# Wanted: Maui, Week of March 2-8



## LisaH (Jan 23, 2019)

DS and his GF decided to take a last minute vacation. Obviously no idea about timeshare planning  Prefer 1 BR but a studio will work as well. Friday March 1 check-in is also OK.


----------



## LisaH (Feb 2, 2019)

Still looking...


----------



## LisaH (Feb 18, 2019)

Still looking


----------



## LisaH (Feb 21, 2019)

Got an exchange! Just to remind everyone Hawaii weeks do show up last minute quite reliably. I'm glad it worked out this time again.  Also, both RCI and II offer 24 hour grace period for cancellation up to 3 and 7 days respectively before the check-in date, a nice perk to have.


----------



## wilma (Feb 21, 2019)

LisaH said:


> Got an exchange! Just to remind everyone Hawaii weeks do show up last minute quite reliably. I'm glad it worked out this time again.  Also, both RCI and II offer 24 hour grace period for cancellation up to 3 and 7 days respectively before the check-in date, a nice perk to have.
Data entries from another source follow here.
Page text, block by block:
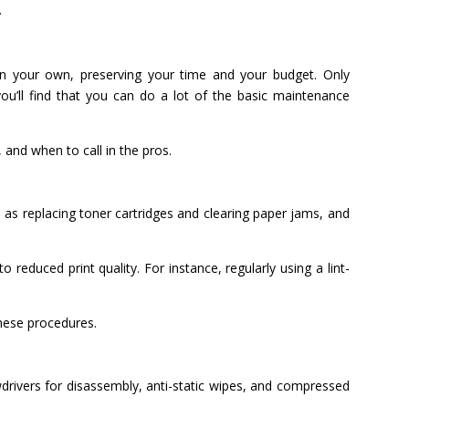
your own, preserving your time and your budget. Only
find that you can do a lot of the basic maintenance
when to call in the pros.
replacing toner cartridges and clearing paper jams, and
reduced print quality. For instance, regularly using a lint-
procedures.
for disassembly, anti-static wipes, and compressed
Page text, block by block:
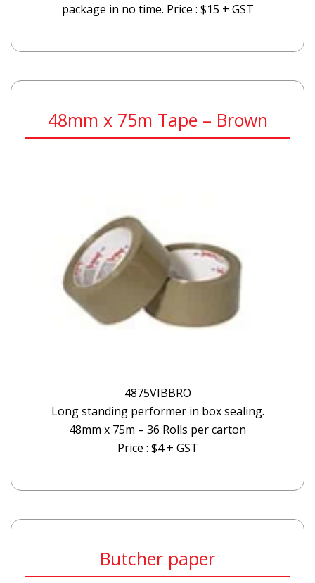
package in no time. Price : $15 + GST
48mm x 75m Tape – Brown
4875VIBBRO
Long standing performer in box sealing.
48mm x 75m – 36 Rolls per carton
Price : $4 + GST
Butcher paper
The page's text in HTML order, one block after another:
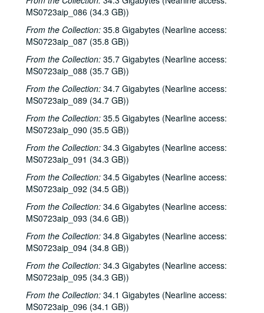
MS0723aip_086 (34.3 GB))
From the Collection: 35.8 Gigabytes (Nearline access:
MS0723aip_087 (35.8 GB))
From the Collection: 35.7 Gigabytes (Nearline access:
MS0723aip_088 (35.7 GB))
From the Collection: 34.7 Gigabytes (Nearline access:
MS0723aip_089 (34.7 GB))
From the Collection: 35.5 Gigabytes (Nearline access:
MS0723aip_090 (35.5 GB))
From the Collection: 34.3 Gigabytes (Nearline access:
MS0723aip_091 (34.3 GB))
From the Collection: 34.5 Gigabytes (Nearline access:
MS0723aip_092 (34.5 GB))
From the Collection: 34.6 Gigabytes (Nearline access:
MS0723aip_093 (34.6 GB))
From the Collection: 34.8 Gigabytes (Nearline access:
MS0723aip_094 (34.8 GB))
From the Collection: 34.3 Gigabytes (Nearline access:
MS0723aip_095 (34.3 GB))
From the Collection: 34.1 Gigabytes (Nearline access:
MS0723aip_096 (34.1 GB))
Ruthie Foster and Cyd Cassone, 2001-02-23
Tom Kimmel, 2001-02-24
Tom Kimmel, 2001-02-24
Songwriters in the Round - Ken Gaines, Wayne Wilkerson, Clay Farmer, Mike and Myshka West; Clay Farmer, 2001-03-01, 2001-04-27
Songwriters in the Round - Ken Gaines, Wayne Wilkerson, Clay Farmer, Mike and Myshka West, 2001-03-01
Songwriters in the Round - Ken Gaines, Wayne Wilkerson, Clay Farmer, Mike and Myshka West; Bill and Colleen Cade, 2001-03-01-2001-03-02
Bill Cade and Colleen Cade, 2001-03-02
Ron Welch; Ann Armstrong; Steve Hughes, 2001-03-03
Jack Hardy, 2001-03-09
Songwriters in the Round - Ken Gaines, Michael Veitch, Wrecks Bell, 2001-03-15
Adam Carroll and Damon Bramblett, 2001-03-16
Shake Russell and Dana Cooper, 2001-03-17
Shake Russel and Dana Cooper, 2001-03-17
Eric Taylor with James Gilmer, Susan Lindfors Taylor, Mike Sumler, 2001-03-23
Eric Taylor with James Gilmer, Susan Lindfors Taylor, Mike Sumler, 2001-03-23-2001-03-24
Eric Taylor with James Gilmer, Susan Lindfors Taylor, Mike Sumler, 2001-03-24
Songwriters in the Round - Ken Gaines, Wayne Wilkerson, Korb and Lovejoy, Grady Lee, 2001-03-29
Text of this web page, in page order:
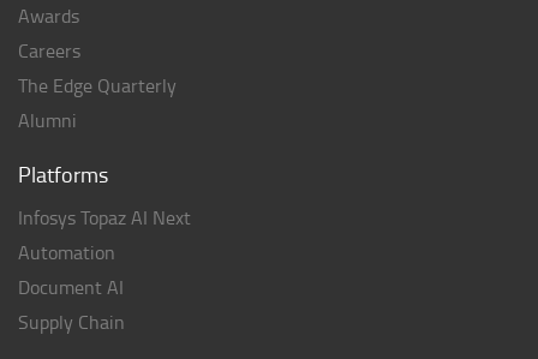
Awards
Careers
The Edge Quarterly
Alumni
Platforms
Infosys Topaz AI Next
Automation
Document AI
Supply Chain
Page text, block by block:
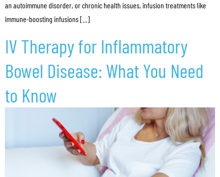
an autoimmune disorder, or chronic health issues, infusion treatments like
immune-boosting infusions […]
IV Therapy for Inflammatory
Bowel Disease: What You Need
to Know
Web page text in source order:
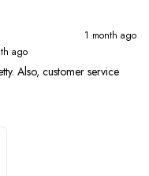
1 month ago
ago
Also, customer service
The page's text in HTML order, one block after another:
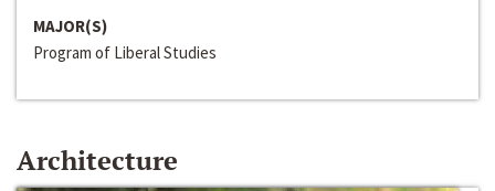
MAJOR(S)
Program of Liberal Studies
Architecture
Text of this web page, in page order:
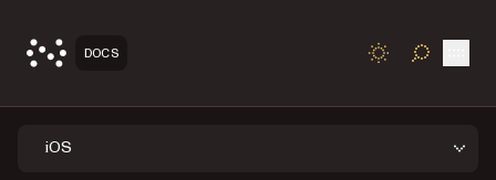
DOCS TOGGLE
iOS
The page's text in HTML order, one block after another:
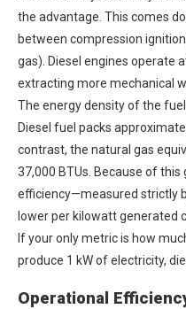
the advantage. This comes
between compression
gas). Diesel engines operate
extracting more mechanical
The energy density of the
Diesel fuel packs
contrast, the natural gas
37,000 BTUs. Because of this
efficiency—measured strictly
lower per kilowatt generated
If your only metric is how
produce 1 kW of electricity,
Operational
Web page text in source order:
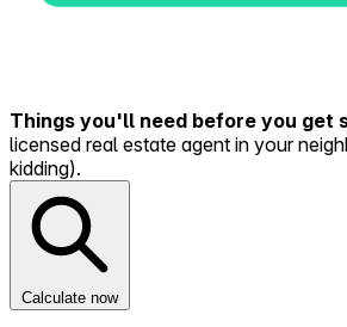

Which resort did you get last minute?


----------



## LisaH (Feb 21, 2019)

wilma said:


> Which resort did you get last minute?


I got 1 BR sleep 4 at Kahana Falls via RCI. I could have gotten a 3 BR at Sands of Kahana from II had I booked it a little faster two days ago. By the time I was through to the final payment, it was gone!


----------



## Luanne (Feb 21, 2019)

LisaH said:


> I got 1 BR sleep 4 at Kahana Falls via RCI. I could have gotten a 3 BR at Sands of Kahana from II had I booked it a little faster two days ago. By the time I was through to the final payment, it was gone!


Had you put in an ongoing search, or just kept checking daily?


----------



## LisaH (Feb 21, 2019)

Luanne said:


> Had you put in an ongoing search, or just kept checking daily?


I did have an ongoing search with RCI but it stopped working 30 days prior to the check-in date. I think II doesn't accept OGS within 60 days so didn't try with them. I have been doing daily search for the past week. Probably have missed some resorts but this place should work for them.


----------